Database representation refers to how data is structured, organized, and stored in a database. Different types of representations help in modeling and accessing data effectively. Here are the main types:

  1. Flat File Representation:

    • Data is stored in a single table or file, with records arranged in rows and fields in columns.
    • Example: A CSV file containing student records with fields like Name, Age, and Grade.
  2. Hierarchical Representation:

    • Organizes data in a tree-like structure where each record has a single parent and can have multiple children.
    • Example: An organizational chart where a manager has multiple employees reporting to them.
  3. Network Representation:

    • Similar to hierarchical but allows multiple parent-child relationships, forming a graph structure.
    • Example: A social network where users can have multiple friends and connections.
  4. Relational Representation:

    • Data is organized into tables (relations) with rows (records) and columns (attributes). Relationships between tables are established through foreign keys.
    • Example: A database with a "Students" table and a "Courses" table, linked by a Course ID.
  5. Object-oriented Representation:

    • Data is represented as objects, similar to programming languages, encapsulating both data and behavior.
    • Example: An object representing a car that includes properties like make, model, and methods for starting or stopping.
  6. Document Representation:

    • Data is stored in semi-structured formats, often using JSON or XML, suitable for hierarchical data.
    • Example: A JSON document representing a blog post with fields like title, author, and content.
  7. Graph Representation:

    • Data is represented as nodes and edges, allowing complex relationships and queries.
    • Example: A graph database representing a network of cities connected by roads, where cities are nodes and roads are edges.

Q20. What is the difference between logical and physical data independence?

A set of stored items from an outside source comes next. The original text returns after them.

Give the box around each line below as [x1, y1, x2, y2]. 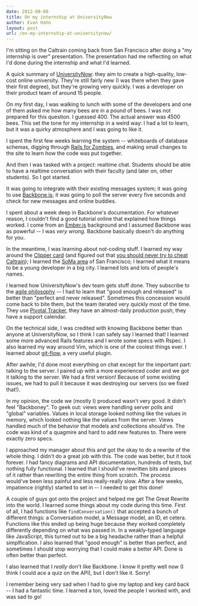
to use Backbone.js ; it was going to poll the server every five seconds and [6, 191, 186, 198]
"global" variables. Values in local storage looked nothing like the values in [6, 410, 187, 417]
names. [6, 270, 24, 277]
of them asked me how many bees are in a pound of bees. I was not [6, 107, 171, 114]
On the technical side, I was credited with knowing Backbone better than [6, 324, 183, 332]
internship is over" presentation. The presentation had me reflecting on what [6, 53, 192, 60]
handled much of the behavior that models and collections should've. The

Explain briefly.

Logical Data Independence:

  • Refers to the capacity to change the logical schema without altering the external schema or application programs.
  • Changes may include adding new fields or tables.
  • Allows users to interact with data without needing to modify their applications when the logical structure changes.

Physical Data Independence:

  • Refers to the ability to change the physical schema without affecting the logical schema.
  • Changes may involve altering storage devices, file formats, or indexing methods.
  • Ensures that the logical structure remains stable even if the physical storage changes.

Summary

  • Logical Independence: Changes in the logical structure don't affect user applications.
  • Physical Independence: Changes in physical storage don't affect the logical structure.